Cruz Has a Point About Big City Values
Ted Cruz's sneer at "New York values" in the last debate of Republican candidates has stirred outrage, not least from Donald Trump. The Texas senator was trying to affirm his credentials as a hard-line conservative on issues such as abortion and gay rights while reminding Republican voters that Trump's most recent stances are a sharp departure from the views he espoused in a 1999 "Meet the Press" interview, when the mogul said:
Hey, I've lived in New York, in Manhattan all my life, and, you know, my views are a little bit different than if I lived in Iowa, perhaps.
In response to Cruz, Trump painted his opponent as trying to disparage New Yorkers, leading to this New York Daily News cover and compelling New York Mayor Bill de Blasio -- in a fundraising e-mail -- to say that Cruz's comments were "an attack on the 8.4 million men and women" of the biggest U.S. city.
But on one level, Cruz was just stating the obvious: Many Americans living outside big cities don't share certain New York values, and there's nothing unusual about this. Similar perceived gaps between city folk and "real people" exist in many countries, and they are an important political issue for any responsible leader.
In 1919, an editorial in the Schwaebische Merkur, a Stuttgart newspaper, denounced left-wing Berlin by raising the cry, "Berlin is nicht Deutschland!" It wrote:
We in Southern Germany won't put up with it anymore. We want to have a state. And Berlin has these days forfeited its right to be the capital of that state and to represent us, and it has shown itself unworthy of leading.
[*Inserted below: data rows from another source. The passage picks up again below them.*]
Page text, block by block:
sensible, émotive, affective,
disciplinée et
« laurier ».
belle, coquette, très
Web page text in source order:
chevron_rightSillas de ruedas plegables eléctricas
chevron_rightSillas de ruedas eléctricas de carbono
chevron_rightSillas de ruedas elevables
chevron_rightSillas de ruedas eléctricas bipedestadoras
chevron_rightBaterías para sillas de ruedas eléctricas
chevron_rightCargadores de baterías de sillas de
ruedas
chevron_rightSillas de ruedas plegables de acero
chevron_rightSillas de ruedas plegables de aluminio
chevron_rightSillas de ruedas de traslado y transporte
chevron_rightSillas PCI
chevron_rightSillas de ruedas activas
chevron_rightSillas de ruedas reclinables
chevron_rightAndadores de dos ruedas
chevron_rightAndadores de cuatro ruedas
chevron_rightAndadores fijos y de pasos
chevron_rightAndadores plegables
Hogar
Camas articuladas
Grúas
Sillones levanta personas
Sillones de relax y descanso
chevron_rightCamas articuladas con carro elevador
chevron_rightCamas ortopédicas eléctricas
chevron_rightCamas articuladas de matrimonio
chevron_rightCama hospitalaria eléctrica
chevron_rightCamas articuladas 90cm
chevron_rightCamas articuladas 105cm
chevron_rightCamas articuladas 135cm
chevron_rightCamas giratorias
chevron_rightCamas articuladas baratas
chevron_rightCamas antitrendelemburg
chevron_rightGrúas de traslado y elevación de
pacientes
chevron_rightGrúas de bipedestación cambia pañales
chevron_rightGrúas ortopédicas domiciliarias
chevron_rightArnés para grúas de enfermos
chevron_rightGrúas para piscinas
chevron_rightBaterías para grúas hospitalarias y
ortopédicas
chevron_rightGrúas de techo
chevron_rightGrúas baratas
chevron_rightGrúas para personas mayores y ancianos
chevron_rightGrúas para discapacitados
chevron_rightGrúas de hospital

"Berlin is not Germany" is still a popular saying, especially since the refugee crisis began and liberal Berliners turned out to be much more welcoming of newcomers than more conservative small-town residents. That's just one of the fault lines. Small-town Germany generally is far more socially conservative than the country's capital and most populous city, just as small-town America is less liberal than New York.
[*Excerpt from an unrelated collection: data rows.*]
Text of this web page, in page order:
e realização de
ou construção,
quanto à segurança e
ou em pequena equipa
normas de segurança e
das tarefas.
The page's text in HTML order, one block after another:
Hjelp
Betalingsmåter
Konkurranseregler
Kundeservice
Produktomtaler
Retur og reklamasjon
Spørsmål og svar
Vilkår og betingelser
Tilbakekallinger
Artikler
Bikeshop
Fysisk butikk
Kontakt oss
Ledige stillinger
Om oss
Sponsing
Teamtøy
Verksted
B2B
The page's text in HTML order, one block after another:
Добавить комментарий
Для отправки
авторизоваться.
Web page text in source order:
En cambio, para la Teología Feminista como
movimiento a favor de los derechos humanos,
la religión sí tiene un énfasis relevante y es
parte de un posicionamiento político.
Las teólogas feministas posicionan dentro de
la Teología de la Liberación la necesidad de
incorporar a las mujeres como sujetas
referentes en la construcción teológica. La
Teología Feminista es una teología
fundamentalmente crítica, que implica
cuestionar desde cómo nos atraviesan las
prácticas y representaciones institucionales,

"Paris n'est pas la France" is a time-worn sentiment and the title of a book by Bernard Lecomte, former editor of Figaro Magazine, who moved from Paris to Burgundy in 2004. From where he is now, Lecomte sees France's most important issues differently than he did when he lived in the metropolis. He wrote on his blog in December, just as a contentious election campaign drew to a close and the extreme right National Front looked set to score a major win:
From my corner of Yonne, the number one problem is not the National Front or Islam, which nobody talks about at local meetings, but the lack of doctors and Internet connections in large areas unable, because of this, to communicate with the rest of the world and attract tourists or investors.
Britons, of course, argue that London is not the U.K. because it's too affluent to understand the concerns of the rest of the country. "If you are surrounded by very rich people, significant affluence comes to seem average," thriller writer Sean Thomas wrote in a column for the Telegraph. "At the same time, peculiarly metropolitan obsessions take over: green taxes seem more important than tax breaks for the low paid, gay marriage or fox hunting become bizarrely totemic." He summed up:
And so we see the tragedy of London. It’s a world-class city: which means the leaders who dwell here have a world-class ignorance of real life.
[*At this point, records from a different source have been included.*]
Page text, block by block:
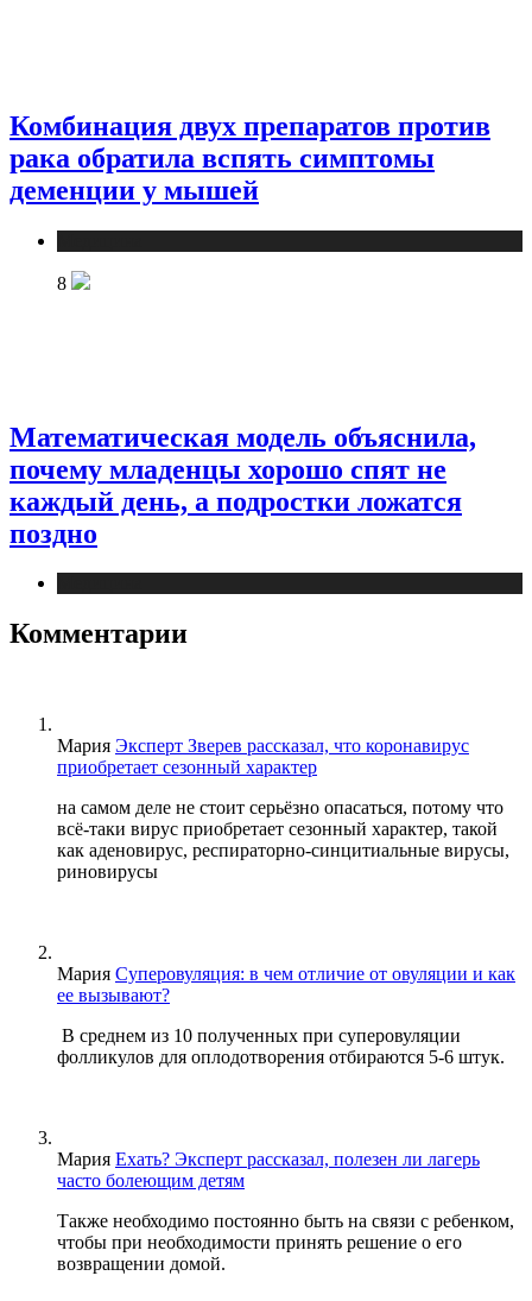
Комбинация двух препаратов против
рака обратила вспять симптомы
деменции у мышей
8
Математическая модель объяснила,
почему младенцы хорошо спят не
каждый день, а подростки ложатся
поздно
Комментарии
Мария Эксперт Зверев рассказал, что коронавирус
приобретает сезонный характер
на самом деле не стоит серьёзно опасаться, потому что
всё-таки вирус приобретает сезонный характер, такой
как аденовирус, респираторно-синцитиальные вирусы,
риновирусы
Мария Суперовуляция: в чем отличие от овуляции и как
ее вызывают?
В среднем из 10 полученных при суперовуляции
фолликулов для оплодотворения отбираются 5-6 штук.
Мария Ехать? Эксперт рассказал, полезен ли лагерь
часто болеющим детям
Также необходимо постоянно быть на связи с ребенком,
чтобы при необходимости принять решение о его
возвращении домой.

In Russia, my birthplace, non-Muscovites harbor similar resentments about those who live inside the city's ring road. Even when they rise to the top in the capital, which is home to one-tenth of Russia's population, their dislike for the affluent, liberal city doesn't go away. In 2013, Sergei Ivanov, President Vladimir Putin's chief of staff, said in an interview that "Москва не Россия" -- "Moscow isn't Russia":
All it has is bloggers, journalists and bureaucrats, and in the rest of Russia, there are none of these, it has other people, they work, they make things, they are more down-to-earth and less pretentious.
Throughout the world, a country's No. 1 city is seen as too lax, too wealthy, too self-absorbed to care about the problems of those who earn a living by the sweat of their brow. That is the case in the U.S., too, though it is less centralized and boasts more major urban centers than France, the U.K. or Russia.
Cruz -- a big city dweller himself, but not a New Yorker -- was within his rights when he pointed to Trump's Big Apple affiliation as a potential liability for a Republican candidate. Even if he meant to paint New Yorkers in a negative light, they also recognize that their outlook and values aren't those of small-town America. Trump acknowledged as much in the 1999 interview.